- Opening Delimiter -

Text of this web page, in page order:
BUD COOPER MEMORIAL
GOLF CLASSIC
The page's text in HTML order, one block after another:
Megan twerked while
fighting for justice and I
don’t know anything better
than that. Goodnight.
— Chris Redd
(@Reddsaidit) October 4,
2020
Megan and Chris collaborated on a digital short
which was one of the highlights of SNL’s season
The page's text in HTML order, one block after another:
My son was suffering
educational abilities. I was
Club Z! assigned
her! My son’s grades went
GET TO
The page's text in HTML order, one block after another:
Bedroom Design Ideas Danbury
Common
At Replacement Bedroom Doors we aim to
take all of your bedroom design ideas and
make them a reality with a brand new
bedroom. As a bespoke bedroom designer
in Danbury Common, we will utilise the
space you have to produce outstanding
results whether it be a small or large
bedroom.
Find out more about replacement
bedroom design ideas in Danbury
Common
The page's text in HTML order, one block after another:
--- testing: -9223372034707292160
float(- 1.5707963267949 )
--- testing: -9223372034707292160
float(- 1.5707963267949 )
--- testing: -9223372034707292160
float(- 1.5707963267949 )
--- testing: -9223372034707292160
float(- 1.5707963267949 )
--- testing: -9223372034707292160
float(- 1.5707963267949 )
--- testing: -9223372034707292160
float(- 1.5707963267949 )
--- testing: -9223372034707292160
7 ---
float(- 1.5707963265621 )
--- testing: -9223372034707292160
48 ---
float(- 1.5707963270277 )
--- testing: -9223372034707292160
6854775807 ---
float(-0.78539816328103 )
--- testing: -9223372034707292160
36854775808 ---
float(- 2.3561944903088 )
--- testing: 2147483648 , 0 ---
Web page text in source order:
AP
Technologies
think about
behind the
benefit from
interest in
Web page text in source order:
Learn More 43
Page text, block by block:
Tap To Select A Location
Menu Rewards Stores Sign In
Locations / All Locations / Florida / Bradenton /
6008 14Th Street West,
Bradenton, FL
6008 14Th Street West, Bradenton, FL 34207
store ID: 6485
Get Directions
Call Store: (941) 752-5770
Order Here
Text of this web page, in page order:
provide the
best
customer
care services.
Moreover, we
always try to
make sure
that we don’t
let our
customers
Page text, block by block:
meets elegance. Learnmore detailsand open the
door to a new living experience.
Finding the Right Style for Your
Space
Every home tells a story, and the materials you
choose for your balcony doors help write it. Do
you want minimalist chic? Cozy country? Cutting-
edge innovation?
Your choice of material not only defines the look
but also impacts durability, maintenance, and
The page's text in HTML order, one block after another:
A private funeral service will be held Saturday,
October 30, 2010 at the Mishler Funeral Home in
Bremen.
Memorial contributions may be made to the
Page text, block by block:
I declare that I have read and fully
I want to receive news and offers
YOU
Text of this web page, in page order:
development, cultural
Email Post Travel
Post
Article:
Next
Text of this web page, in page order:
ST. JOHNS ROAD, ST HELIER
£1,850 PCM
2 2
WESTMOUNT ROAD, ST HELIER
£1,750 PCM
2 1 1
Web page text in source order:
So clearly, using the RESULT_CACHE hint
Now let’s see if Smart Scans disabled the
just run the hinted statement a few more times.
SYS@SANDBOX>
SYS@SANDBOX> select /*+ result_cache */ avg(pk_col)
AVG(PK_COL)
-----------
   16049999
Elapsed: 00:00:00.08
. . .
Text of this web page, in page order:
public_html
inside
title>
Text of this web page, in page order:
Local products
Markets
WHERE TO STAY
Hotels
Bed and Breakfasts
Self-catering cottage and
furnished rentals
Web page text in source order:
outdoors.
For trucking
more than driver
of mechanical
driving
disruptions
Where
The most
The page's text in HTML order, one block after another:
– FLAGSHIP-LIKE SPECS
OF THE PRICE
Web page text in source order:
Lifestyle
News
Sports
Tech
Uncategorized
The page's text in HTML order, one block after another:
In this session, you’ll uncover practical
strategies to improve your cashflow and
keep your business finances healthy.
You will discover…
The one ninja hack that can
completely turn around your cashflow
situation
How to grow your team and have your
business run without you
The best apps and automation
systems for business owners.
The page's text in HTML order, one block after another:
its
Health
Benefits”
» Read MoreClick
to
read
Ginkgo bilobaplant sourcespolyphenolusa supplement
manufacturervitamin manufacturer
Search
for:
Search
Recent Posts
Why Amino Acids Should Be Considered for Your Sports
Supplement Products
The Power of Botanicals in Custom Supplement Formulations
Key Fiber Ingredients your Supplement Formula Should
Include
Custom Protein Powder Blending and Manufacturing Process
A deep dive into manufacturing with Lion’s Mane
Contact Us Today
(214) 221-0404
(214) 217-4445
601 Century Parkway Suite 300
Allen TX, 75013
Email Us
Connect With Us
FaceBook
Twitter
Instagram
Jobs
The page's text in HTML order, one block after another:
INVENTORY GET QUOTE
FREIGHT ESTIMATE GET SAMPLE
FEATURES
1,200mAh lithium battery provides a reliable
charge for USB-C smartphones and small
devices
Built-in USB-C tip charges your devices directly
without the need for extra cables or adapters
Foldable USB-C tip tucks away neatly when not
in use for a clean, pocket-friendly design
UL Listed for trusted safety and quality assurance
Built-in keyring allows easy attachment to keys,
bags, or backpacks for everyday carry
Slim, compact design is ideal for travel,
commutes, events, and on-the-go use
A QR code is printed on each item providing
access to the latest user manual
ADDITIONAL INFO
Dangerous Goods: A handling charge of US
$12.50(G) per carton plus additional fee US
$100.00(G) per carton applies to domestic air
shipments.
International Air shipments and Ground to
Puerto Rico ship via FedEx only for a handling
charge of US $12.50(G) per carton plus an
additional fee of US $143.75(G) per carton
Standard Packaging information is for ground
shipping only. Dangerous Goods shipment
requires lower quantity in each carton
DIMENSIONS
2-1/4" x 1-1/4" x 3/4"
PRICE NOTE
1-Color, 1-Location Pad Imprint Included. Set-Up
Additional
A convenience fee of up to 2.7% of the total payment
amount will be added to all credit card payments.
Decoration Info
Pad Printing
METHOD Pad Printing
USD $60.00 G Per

- Closing Delimiter -

**What to produce**
Return each line above exactly as it appears.

**Solution to this task**
Text of this web page, in page order:
BUD COOPER MEMORIAL
GOLF CLASSIC
The page's text in HTML order, one block after another:
Megan twerked while
fighting for justice and I
don’t know anything better
than that. Goodnight.
— Chris Redd
(@Reddsaidit) October 4,
2020
Megan and Chris collaborated on a digital short
which was one of the highlights of SNL’s season
The page's text in HTML order, one block after another:
My son was suffering
educational abilities. I was
Club Z! assigned
her! My son’s grades went
GET TO
The page's text in HTML order, one block after another:
Bedroom Design Ideas Danbury
Common
At Replacement Bedroom Doors we aim to
take all of your bedroom design ideas and
make them a reality with a brand new
bedroom. As a bespoke bedroom designer
in Danbury Common, we will utilise the
space you have to produce outstanding
results whether it be a small or large
bedroom.
Find out more about replacement
bedroom design ideas in Danbury
Common
The page's text in HTML order, one block after another:
--- testing: -9223372034707292160
float(- 1.5707963267949 )
--- testing: -9223372034707292160
float(- 1.5707963267949 )
--- testing: -9223372034707292160
float(- 1.5707963267949 )
--- testing: -9223372034707292160
float(- 1.5707963267949 )
--- testing: -9223372034707292160
float(- 1.5707963267949 )
--- testing: -9223372034707292160
float(- 1.5707963267949 )
--- testing: -9223372034707292160
7 ---
float(- 1.5707963265621 )
--- testing: -9223372034707292160
48 ---
float(- 1.5707963270277 )
--- testing: -9223372034707292160
6854775807 ---
float(-0.78539816328103 )
--- testing: -9223372034707292160
36854775808 ---
float(- 2.3561944903088 )
--- testing: 2147483648 , 0 ---
Web page text in source order:
AP
Technologies
think about
behind the
benefit from
interest in
Web page text in source order:
Learn More 43
Page text, block by block:
Tap To Select A Location
Menu Rewards Stores Sign In
Locations / All Locations / Florida / Bradenton /
6008 14Th Street West,
Bradenton, FL
6008 14Th Street West, Bradenton, FL 34207
store ID: 6485
Get Directions
Call Store: (941) 752-5770
Order Here
Text of this web page, in page order:
provide the
best
customer
care services.
Moreover, we
always try to
make sure
that we don’t
let our
customers
Page text, block by block:
meets elegance. Learnmore detailsand open the
door to a new living experience.
Finding the Right Style for Your
Space
Every home tells a story, and the materials you
choose for your balcony doors help write it. Do
you want minimalist chic? Cozy country? Cutting-
edge innovation?
Your choice of material not only defines the look
but also impacts durability, maintenance, and
The page's text in HTML order, one block after another:
A private funeral service will be held Saturday,
October 30, 2010 at the Mishler Funeral Home in
Bremen.
Memorial contributions may be made to the
Page text, block by block:
I declare that I have read and fully
I want to receive news and offers
YOU
Text of this web page, in page order:
development, cultural
Email Post Travel
Post
Article:
Next
Text of this web page, in page order:
ST. JOHNS ROAD, ST HELIER
£1,850 PCM
2 2
WESTMOUNT ROAD, ST HELIER
£1,750 PCM
2 1 1
Web page text in source order:
So clearly, using the RESULT_CACHE hint
Now let’s see if Smart Scans disabled the
just run the hinted statement a few more times.
SYS@SANDBOX>
SYS@SANDBOX> select /*+ result_cache */ avg(pk_col)
AVG(PK_COL)
-----------
   16049999
Elapsed: 00:00:00.08
. . .
Text of this web page, in page order:
public_html
inside
title>
Text of this web page, in page order:
Local products
Markets
WHERE TO STAY
Hotels
Bed and Breakfasts
Self-catering cottage and
furnished rentals
Web page text in source order:
outdoors.
For trucking
more than driver
of mechanical
driving
disruptions
Where
The most
The page's text in HTML order, one block after another:
– FLAGSHIP-LIKE SPECS
OF THE PRICE
Web page text in source order:
Lifestyle
News
Sports
Tech
Uncategorized
The page's text in HTML order, one block after another:
In this session, you’ll uncover practical
strategies to improve your cashflow and
keep your business finances healthy.
You will discover…
The one ninja hack that can
completely turn around your cashflow
situation
How to grow your team and have your
business run without you
The best apps and automation
systems for business owners.
The page's text in HTML order, one block after another:
its
Health
Benefits”
» Read MoreClick
to
read
Ginkgo bilobaplant sourcespolyphenolusa supplement
manufacturervitamin manufacturer
Search
for:
Search
Recent Posts
Why Amino Acids Should Be Considered for Your Sports
Supplement Products
The Power of Botanicals in Custom Supplement Formulations
Key Fiber Ingredients your Supplement Formula Should
Include
Custom Protein Powder Blending and Manufacturing Process
A deep dive into manufacturing with Lion’s Mane
Contact Us Today
(214) 221-0404
(214) 217-4445
601 Century Parkway Suite 300
Allen TX, 75013
Email Us
Connect With Us
FaceBook
Twitter
Instagram
Jobs
The page's text in HTML order, one block after another:
INVENTORY GET QUOTE
FREIGHT ESTIMATE GET SAMPLE
FEATURES
1,200mAh lithium battery provides a reliable
charge for USB-C smartphones and small
devices
Built-in USB-C tip charges your devices directly
without the need for extra cables or adapters
Foldable USB-C tip tucks away neatly when not
in use for a clean, pocket-friendly design
UL Listed for trusted safety and quality assurance
Built-in keyring allows easy attachment to keys,
bags, or backpacks for everyday carry
Slim, compact design is ideal for travel,
commutes, events, and on-the-go use
A QR code is printed on each item providing
access to the latest user manual
ADDITIONAL INFO
Dangerous Goods: A handling charge of US
$12.50(G) per carton plus additional fee US
$100.00(G) per carton applies to domestic air
shipments.
International Air shipments and Ground to
Puerto Rico ship via FedEx only for a handling
charge of US $12.50(G) per carton plus an
additional fee of US $143.75(G) per carton
Standard Packaging information is for ground
shipping only. Dangerous Goods shipment
requires lower quantity in each carton
DIMENSIONS
2-1/4" x 1-1/4" x 3/4"
PRICE NOTE
1-Color, 1-Location Pad Imprint Included. Set-Up
Additional
A convenience fee of up to 2.7% of the total payment
amount will be added to all credit card payments.
Decoration Info
Pad Printing
METHOD Pad Printing
USD $60.00 G Per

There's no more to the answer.